É precisamente para tentar minimizar estes riscos que um grupo de investigadores europeus trabalha em sítios pouco usuais, como numa unidade de processamento de saladas em Bremen, na Alemanha. Cerca de cem toneladas de vegetais são processadas semanalmente nesta fábrica. O produto mais utilizado é, sem dúvida, a alface. Um dos grandes desafios desta indústria consiste nos métodos de conservação.

“Nós trabalhamos com um sistema a frio, para manter a salada a uma temperatura estável e evitar que se dilate ou encolha. É assim que conseguimos garantir um produto fresco ao cliente. Mas a questão é que o tempo de validade é reduzido – de 3 a 5 dias, dependendo dos produtos. Gostávamos de poder alargar esse prazo. É importante que a salada, por exemplo, mantenha uma consistência rígida. O mesmo com as cenouras – não queremos que fiquem flácidas e que percam o sabor”, afirma o responsável, Benjamin Heinemann.

Há um projeto científico europeu que se debruça exatamente sobre as condições de acondicionamento dos vegetais, de forma a aumentar a frescura dos produtos e a segurança. O primeiro passo assenta na análise do aspeto, da textura, do sabor – claro -, e do cheiro. Todos estes fatores variam de acordo com o tempo decorrido após o processamento, o tipo de embalagem ou os compostos de conservação. Imke Matullat, nutricionista, explica que “o trabalho de investigação demonstrou que não é só o período de conservação que é importante, mas também a temperatura do local onde o produto é guardado, a humidade, se há mudanças naquela atmosfera, se a salada por exemplo está fechada em vácuo… Tudo isto tem um papel nos parâmetros de avaliação como a aparência, a textura e o cheiro.”

As análises microbiológicas e bioquímicas permitem aos investigadores apurar precisamente como atuam os microorganismos e que consequências produzem quando os vegetais já estão fora de prazo. Os dados que têm sido recolhidos estão a ser compilados num software online que permite construir estimativas sobre os efeitos de cada etapa, da recolha ao processamento, na qualidade e segurança dos legumes frescos. Alexander Ellebrecht, engenheiro, realça que se está a desenvolver “um software que seja muito acessível, de forma a que as empresas consigam otimizar a atividade através do sistema de antecipação. Não é necessária uma formação específica para utilizar a plataforma, as empresas não vão precisar de grande ajuda para usar este software.”

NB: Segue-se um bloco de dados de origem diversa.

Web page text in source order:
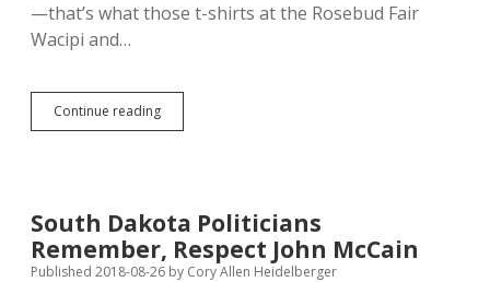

De acordo com Benjamin Heinemann, “o software permite trabalhar mais rápido. Se houver um problema, o programa mostra-me onde é que a coisa falhou, e se há componentes ou métodos que é preciso alterar para que o produto final se mantenha fresco.Vamos poder colocar rapidamente em prática novas fórmulas de processamento. Esperamos que os nossos produtos possam conservar o sabor durante mais tempo e que o prazo de validade seja maior, sem adicionar conservantes.”

Entre os fatores que participam na questão da segurança alimentar, há alguns que à primeira vista não são evidentes. É o caso das alterações climáticas. Para perceber melhor a relação, fomos até ao sul de Espanha.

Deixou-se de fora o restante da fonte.